1円玉を置いたせいで迷子になったとは考えにくいですが、ほとぼりが覚めるまであえてしばらく巣に近寄らないようにしているのかな?
一難去ってまた一難。
道中、もう一匹のジガバチが飛来するや突然飛びかかりました。
1/5倍速のスロー再生↓で確認しても、同種のジガバチ♀が喧嘩をしかけてきたのか♂が交尾を試みたのか不明です。
攻撃?を加えた蜂はすぐに飛び去りました。





ジガバチ別個体と喧嘩した直後も真空行動が見られました。

ようやく探し当てた巣口に入ると、閉塞石の除去を再開。
今回は作業の合間に獲物を点検しに行きません。
獲物に集るアリはあえて無視して穴掘り作業に専念する作戦のようですが、アリには通用しないようです。

1円玉の横(巣口の真上)に置いた獲物に次々と蟻が襲いかかり、蜂の孤軍奮闘が続きます。
まさに無間地獄で、泣きっ面の蜂は興奮して飛び回ります。
またもや獲物を抱えて逃げ出しました。
その後を寄生ハエ♀(シロオビギンガクヤドリニクバエ?)が執拗に追いかけます。
映像には写っていませんが、個体識別のため隙を見て白色の油性ペンで蜂の腹背にマーキングを施しました。

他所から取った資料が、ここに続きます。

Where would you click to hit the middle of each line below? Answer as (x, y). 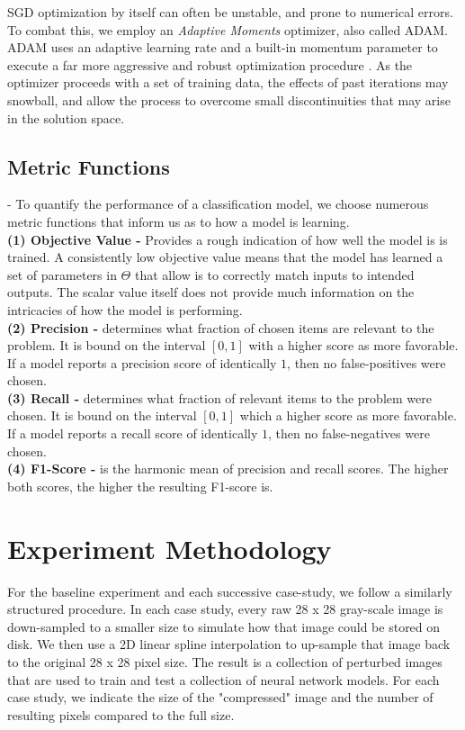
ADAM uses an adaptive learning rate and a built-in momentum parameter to (223, 47)
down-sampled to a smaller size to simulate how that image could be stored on (224, 626)
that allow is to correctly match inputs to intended (274, 274)
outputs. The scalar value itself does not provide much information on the (211, 292)
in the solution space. (66, 117)
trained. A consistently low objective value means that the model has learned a (225, 257)
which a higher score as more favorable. (348, 415)
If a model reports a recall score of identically (133, 433)
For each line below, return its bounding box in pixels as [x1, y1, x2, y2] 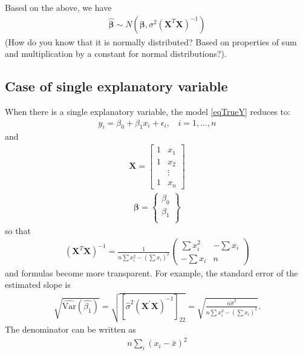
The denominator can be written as [5, 323, 136, 336]
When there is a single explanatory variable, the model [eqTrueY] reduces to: [5, 105, 290, 118]
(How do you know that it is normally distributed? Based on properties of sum [5, 35, 297, 48]
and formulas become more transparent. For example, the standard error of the [5, 266, 298, 279]
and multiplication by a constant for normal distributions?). [5, 47, 227, 60]
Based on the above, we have [5, 1, 112, 13]
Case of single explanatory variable [5, 77, 228, 96]
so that [5, 224, 31, 236]
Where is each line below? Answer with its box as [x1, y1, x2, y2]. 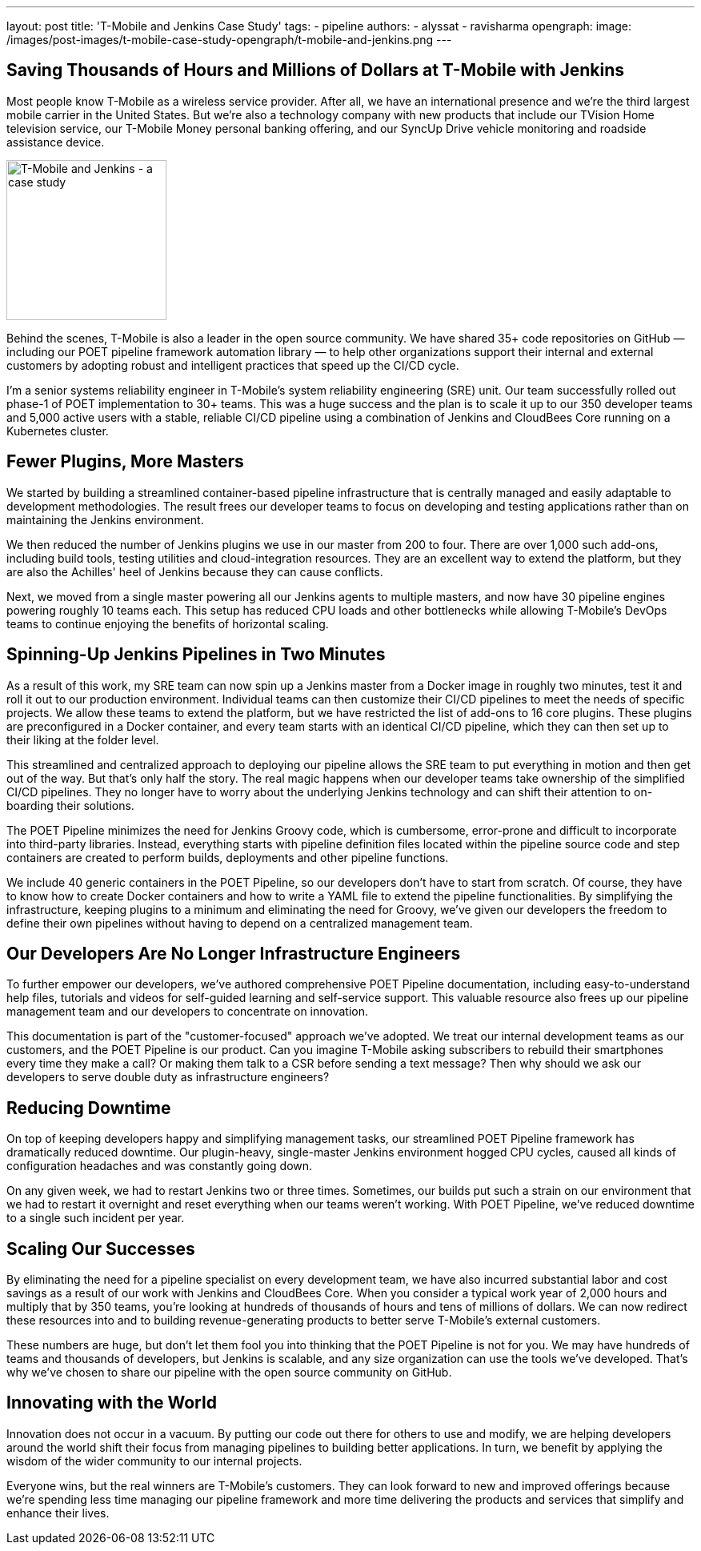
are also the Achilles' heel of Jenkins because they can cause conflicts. [6, 564, 383, 579]
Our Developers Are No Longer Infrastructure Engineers [6, 943, 461, 964]
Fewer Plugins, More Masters [6, 451, 244, 472]
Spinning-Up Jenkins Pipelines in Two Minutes [6, 644, 386, 665]
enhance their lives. [6, 1505, 110, 1520]
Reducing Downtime [6, 1097, 171, 1118]
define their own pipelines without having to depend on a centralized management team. [6, 916, 473, 930]
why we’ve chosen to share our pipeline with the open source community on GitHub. [6, 1365, 452, 1380]
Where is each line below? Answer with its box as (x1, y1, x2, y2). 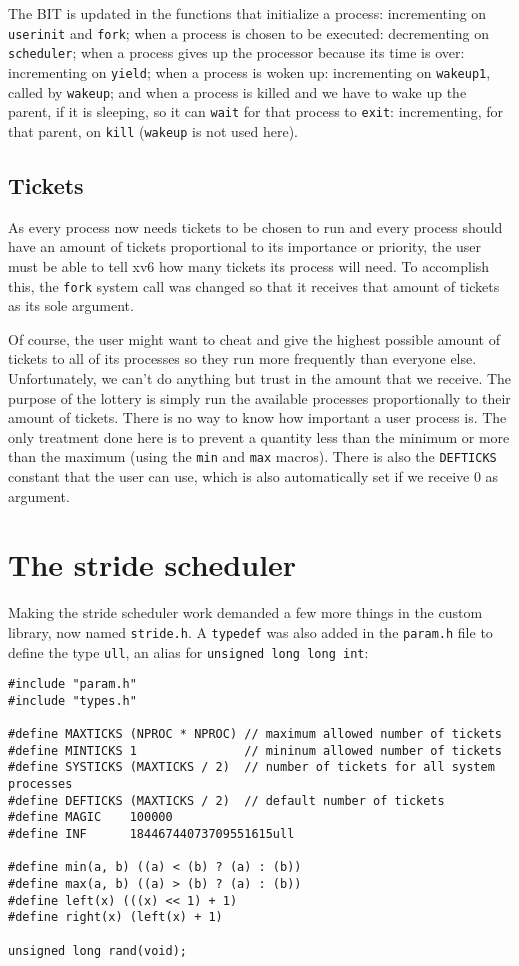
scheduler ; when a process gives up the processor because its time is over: (8, 42, 465, 63)
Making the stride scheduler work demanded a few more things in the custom (8, 602, 483, 623)
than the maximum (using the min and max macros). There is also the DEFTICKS (8, 446, 497, 467)
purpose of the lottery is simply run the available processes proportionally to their (8, 387, 511, 408)
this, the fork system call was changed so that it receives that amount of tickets (8, 275, 500, 296)
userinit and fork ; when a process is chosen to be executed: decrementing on (8, 22, 489, 43)
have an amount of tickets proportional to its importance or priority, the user (8, 236, 482, 257)
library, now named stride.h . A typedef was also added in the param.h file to (8, 621, 493, 642)
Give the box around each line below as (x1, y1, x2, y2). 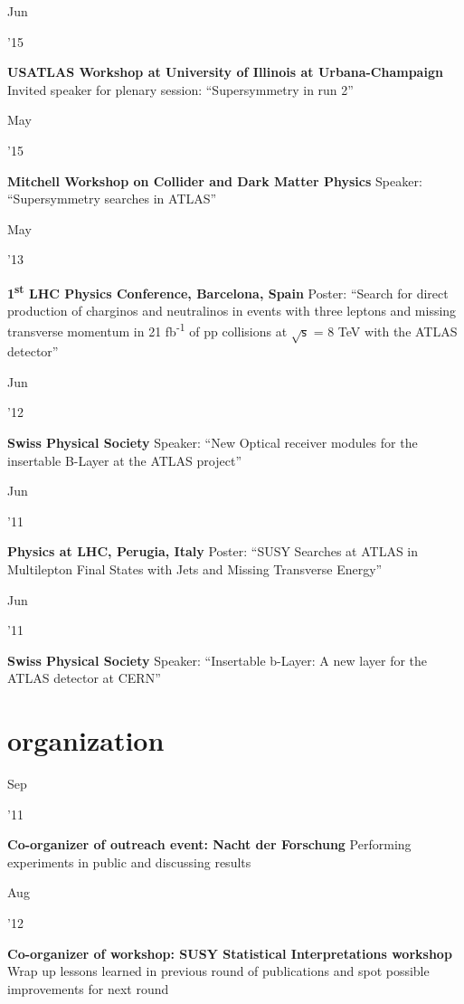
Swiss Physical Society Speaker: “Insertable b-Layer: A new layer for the (7, 650, 428, 669)
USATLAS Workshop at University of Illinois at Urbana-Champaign (7, 62, 443, 81)
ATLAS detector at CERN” (7, 668, 161, 687)
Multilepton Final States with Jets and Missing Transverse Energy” (7, 559, 383, 578)
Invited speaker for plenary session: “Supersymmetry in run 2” (7, 80, 354, 99)
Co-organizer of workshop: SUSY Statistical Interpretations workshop (7, 943, 452, 962)
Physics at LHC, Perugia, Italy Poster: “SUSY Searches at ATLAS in (7, 542, 419, 561)
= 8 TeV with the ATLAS (313, 322, 458, 341)
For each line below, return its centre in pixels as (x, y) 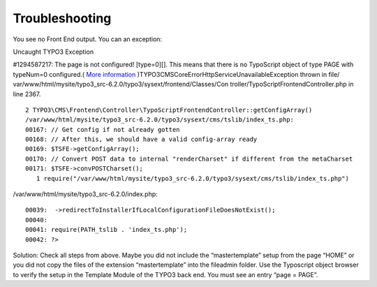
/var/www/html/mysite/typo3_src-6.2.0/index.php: (86, 194)
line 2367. (27, 94)
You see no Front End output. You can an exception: (88, 39)
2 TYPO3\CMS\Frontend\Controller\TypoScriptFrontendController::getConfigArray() (169, 110)
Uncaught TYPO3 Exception (53, 52)
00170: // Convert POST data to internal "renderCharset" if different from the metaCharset (189, 159)
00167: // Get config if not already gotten (103, 130)
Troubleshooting (62, 18)

先程のジガバチ別個体が獲物を盗む可能性があるからです(労働寄生、盗寄生)。
ジガバチ♀白は裸地をぐるぐる逃げ回った挙句、再び巣口の真上に獲物を置きました。
逃避行中のジガバチ♀白が休憩してアリを撃退している間に寄生ハエが大胆にも芋虫の上に乗りました。
獲物の腹端にはアリが一匹かじり付き、一緒に引きずられて行きます。
穴掘りを再開しても、獲物に続々とアリが群がって来ます。

四面楚歌で搬入作業が全く捗りません。
ジガバチとクロヤマアリでは体格差があり過ぎて格闘してもアリに勝てない(致命傷を与えられない)のが問題です。
アリは蜂の攻撃を素早くかわして逃げますし多勢に無勢です。
巣坑に侵入し物色する大胆なアリもいます。
見るからにジガバチの敗色濃厚です。
遂にジガバチ♀白は獲物を諦めて飛び去ってしまい、戻って来ませんでした。
獲物の搬入・貯食行動を観察できず残念でした。
同定のためジガバチ♀白を採集したかったのですけど、逃げられて残念。
胸部の接写もできませんでした。
(この近くで以前採集した♀♂個体はヤマジガバチと写真鑑定してもらいました。)
使われなかった巣穴に草を差し込んでみると斜坑で、深さはそれほどでもありませんでした。
理想を言えば営巣を最後まで見届けてから独房を発掘して貯食物と卵を採集し蜂の子を飼育する計画でした。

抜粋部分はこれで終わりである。